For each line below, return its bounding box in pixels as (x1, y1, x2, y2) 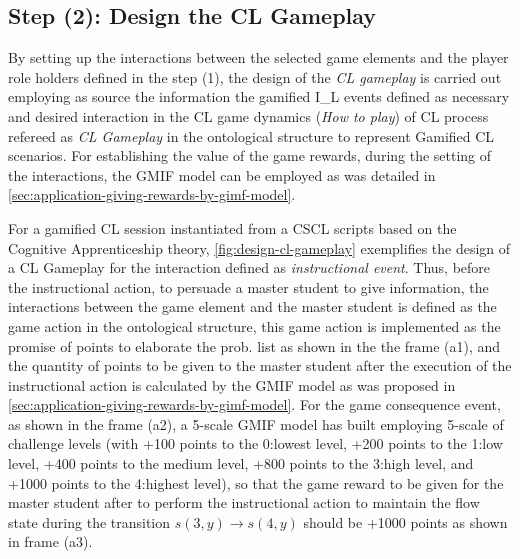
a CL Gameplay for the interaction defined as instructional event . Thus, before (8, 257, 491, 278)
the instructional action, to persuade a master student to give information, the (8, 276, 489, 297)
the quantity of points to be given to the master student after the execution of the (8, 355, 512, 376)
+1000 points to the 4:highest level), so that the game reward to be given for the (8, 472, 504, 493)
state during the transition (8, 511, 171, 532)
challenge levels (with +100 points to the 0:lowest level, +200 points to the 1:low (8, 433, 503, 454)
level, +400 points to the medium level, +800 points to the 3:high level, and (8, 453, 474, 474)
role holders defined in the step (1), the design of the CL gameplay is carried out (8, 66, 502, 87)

* * *

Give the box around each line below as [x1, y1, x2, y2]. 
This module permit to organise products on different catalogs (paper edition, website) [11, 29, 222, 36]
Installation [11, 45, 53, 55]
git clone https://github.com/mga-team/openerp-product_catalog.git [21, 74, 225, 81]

> _THE TASK_
Please reproduce exactly the lines in the listing above from the one containing "the instructional action, to" through the one containing "the quantity of", both included, and nothing more.

> _TASK OUTPUT_
the instructional action, to persuade a master student to give information, the (8, 276, 489, 297)
the quantity of points to be given to the master student after the execution of the (8, 355, 512, 376)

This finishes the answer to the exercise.